Il y a bien sûr ces regrets de n’avoir pu lancer d’« expériences » pour combler les trous dans les données, comme avec les tests randomisés. « On aurait pu aussi suivre une cohorte de 30 000 à 50 000 personnes pour avoir des données autres qu’hospitalières sur cette épidémie », souligne Alain-Jacques Valleron. Le noyau dur des modélisateurs regrette aussi de ne pas avoir pu consacrer plus de temps à ces bonnes volontés, mais encadrer, former de nouveaux venus aurait pénalisé leurs propres travaux. « Peut-être faudrait-il élargir la réserve sanitaire aux data scientists », s’interroge Pascal Crépey.

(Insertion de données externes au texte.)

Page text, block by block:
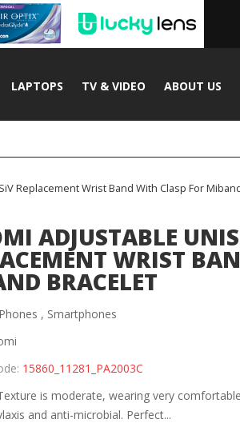
LAPTOPS TV & VIDEO ABOUT US
Replacement Wrist Band With Clasp For
ADJUSTABLE
WRIST
BRACELET
Phones , Smartphones
15860_11281_PA2003C
is moderate, wearing very
and anti-microbial. Perfect...

Ou créer une réserve scientifique, comme l’a proposé le microbiologiste Philippe Sansonetti, professeur au Collège de France.

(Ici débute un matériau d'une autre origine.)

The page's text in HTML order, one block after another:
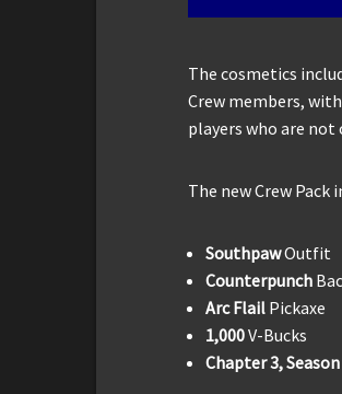
The cosmetics
Crew members,
players who are not
The new Crew Pack
SouthpawOutfit
Counterpunch
Arc Flail Pickaxe
1,000V-Bucks
Chapter 3,

Il y a aussi eu ce retour de balancier, qui a fait brutalement passer de l’absence de modèles au trop-plein de chiffres, et qui a conduit à publiciser des taux de reproduction avec deux chiffres après la virgule, sans aucun sens.

Il est encore trop tôt pour savoir si le paysage national restera identique ou se rapprochera des systèmes britanniques ou américains, qui ont une culture et une communauté plus importante sur ce sujet. « Améliorer l’articulation entre modélisation et aide à la décision était en cours en France, souligne Simon Cauchemez. Le Covid-19 a donné un coup d’accélérateur. » « On doit poursuivre la réflexion sur la meilleure manière de faire », appuie Pascal Crépey. Pour l’instant, Santé publique France (SPF) avait choisi de ne pas avoir une véritable équipe de modélisateurs, préférant entretenir des collaborations avec le monde académique afin de rester au « sommet des connaissances », indique Daniel Lévy-Brühl, responsable de l’unité des infections respiratoires de SPF, qui précise que la modélisation nourrissait déjà les décisions de l’organisme, par exemple sur les stratégies vaccinales. Le réseau Modcov19 est en tout cas pérennisé pour quatre ans, prêt à mieux répondre aux besoins.

En attendant, chacun tire des satisfactions personnelles, avec notamment des publications dans des revues prestigieuses. « J’ai trouvé avec cette pandémie de nouveaux collaborateurs et de nouveaux projets, comme la simulation de l’occupation des lits d’hôpitaux », témoigne Anne Gégout-Petit. « Cela fera d’excellents exemples pour mon cours d’analyse de sensibilité », note Josselin Garnier. Mais pour beaucoup, toujours sous pression et qui semblent avoir perdu la notion du temps, un souhait est prioritaire, « vivement que ça s’arrête ! ».